### [WHAT IS EXPECTED]
Extract the records in full, leaving every picture out.

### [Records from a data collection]
****************************************

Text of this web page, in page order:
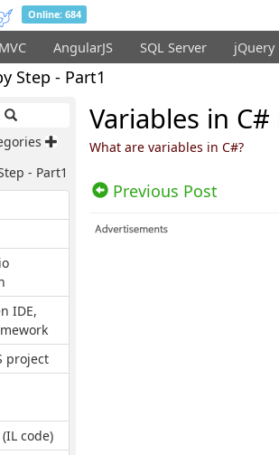
Online: 684
AngularJS SQL Server jQuery
Step - Part1
- Part1
IDE,
project
code)
Variables in C#
What are variables in C#?
Previous Post
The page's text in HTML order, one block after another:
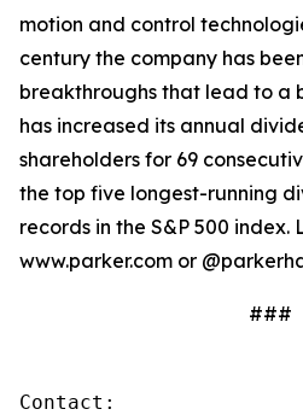
motion and control
century the company has
breakthroughs that lead to a
has increased its annual
shareholders for 69
the top five longest-running
records in the S&P 500 index.
www.parker.com or
###
Contact:

****************************************

### [SOLUTION TO THE EXERCISE]
Text of this web page, in page order:
Online: 684
AngularJS SQL Server jQuery
Step - Part1
- Part1
IDE,
project
code)
Variables in C#
What are variables in C#?
Previous Post
The page's text in HTML order, one block after another:
motion and control
century the company has
breakthroughs that lead to a
has increased its annual
shareholders for 69
the top five longest-running
records in the S&P 500 index.
www.parker.com or
###
Contact:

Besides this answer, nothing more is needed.